REQUIREMENT: Below, locate the line that contains "For each line". Repeat exactly from that line to the line that contains "sentence matching. In", inclusive, leaving out the pictures.

ENTRIES PROVIDED:
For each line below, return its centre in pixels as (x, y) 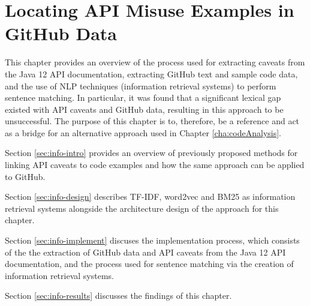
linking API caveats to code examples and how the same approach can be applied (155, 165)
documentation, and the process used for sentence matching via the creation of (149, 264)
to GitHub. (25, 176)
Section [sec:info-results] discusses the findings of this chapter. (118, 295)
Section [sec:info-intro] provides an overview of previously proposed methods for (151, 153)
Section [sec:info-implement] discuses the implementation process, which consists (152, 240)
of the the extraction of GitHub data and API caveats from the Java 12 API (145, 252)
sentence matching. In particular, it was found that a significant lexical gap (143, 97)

--

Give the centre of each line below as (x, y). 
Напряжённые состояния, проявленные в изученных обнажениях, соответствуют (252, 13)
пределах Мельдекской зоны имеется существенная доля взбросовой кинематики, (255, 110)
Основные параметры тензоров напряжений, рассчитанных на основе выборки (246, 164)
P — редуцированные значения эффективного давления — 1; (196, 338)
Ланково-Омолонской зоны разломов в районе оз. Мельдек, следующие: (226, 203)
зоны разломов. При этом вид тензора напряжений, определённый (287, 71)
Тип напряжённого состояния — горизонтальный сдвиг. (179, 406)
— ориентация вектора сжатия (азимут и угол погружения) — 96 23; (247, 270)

EXERCISE RESULT:
For each line below, return its centre in pixels as (x, y) 
linking API caveats to code examples and how the same approach can be applied (155, 165)
documentation, and the process used for sentence matching via the creation of (149, 264)
to GitHub. (25, 176)
Section [sec:info-results] discusses the findings of this chapter. (118, 295)
Section [sec:info-intro] provides an overview of previously proposed methods for (151, 153)
Section [sec:info-implement] discuses the implementation process, which consists (152, 240)
of the the extraction of GitHub data and API caveats from the Java 12 API (145, 252)
sentence matching. In particular, it was found that a significant lexical gap (143, 97)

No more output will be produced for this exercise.